As part of the Center for Air Climate and Energy Solutions (CACES), the team developed the first national model estimate for airborne ultrafine particle concentrations. The model will ultimately lead to a better understanding of UFP’s effects on health and hopefully one day impact air pollution policy. The findings were published in Environmental Science and Technology.

particle estimates

Source: CACES

National ultrafine particle concentration estimates

The center’s initial project was focused on figuring out how to measure air pollution at high spatial and temporal resolutions. After successfully completing studies at local levels, the team recognized that most American cities share similarities—people buy the same cars and stop to eat at the same fast-food restaurants—so the researchers developed a national estimate.
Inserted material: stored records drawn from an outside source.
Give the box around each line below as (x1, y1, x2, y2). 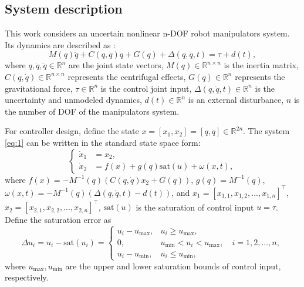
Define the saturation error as (5, 213, 112, 226)
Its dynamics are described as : (5, 38, 116, 51)
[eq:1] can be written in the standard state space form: (5, 136, 201, 148)
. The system (243, 125, 290, 137)
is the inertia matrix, (224, 59, 299, 71)
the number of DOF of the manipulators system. (5, 105, 180, 117)
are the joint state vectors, (69, 59, 164, 71)
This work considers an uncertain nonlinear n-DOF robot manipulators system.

The team analyzed a national particle number concentration (PNC) dataset that consisted of fixed-site measurements from 19 urban locations, 15 rural locations, and four near-airport locations. The team also used their mobile laboratory to gather spatially dense data—the number of ultrafine particles in any given area (PNC) and the mass of those particles (PM2.5) from Pittsburgh PA, Oakland CA, and Baltimore MD.

With this data, the team created a land-use regression model—a statistical model that uses land-use, such as traffic on roadways—to predict concentrations in locations where they didn’t have measurements. They concluded that the average urban PNC is roughly three times larger than the rural PNC. PNC peaks in downtown and commercial areas indicating that local sources, including traffic and commercial cooking, drive this variation. Additionally, they found that PNC and PM2.5 are moderately correlated at the city scale but uncorrelated nationally. This indicates that moving forward epidemiologists studying the health effects of UFP should concentrate on effects of PNC versus those of PM2.5.

Current U.S. pollution regulations target PM2.5 but not PNC. Because PNC was found to be strongly related to traffic and urban air pollution, and its intra-city distribution was different from PM2.5, perhaps targeting PM2.5. is not enough to reduce PNC. Regulations will likely need to focus specifically on PNC in order to reduce concentrations.

With this, the team’s research on PNC and PM2.5 is just beginning. They will be building on this study to analyze PM2.5 based on sources, such as traffic and commercial cooking. They plan to then unfold the results of both studies to tell the environmental justice story that lays beneath them.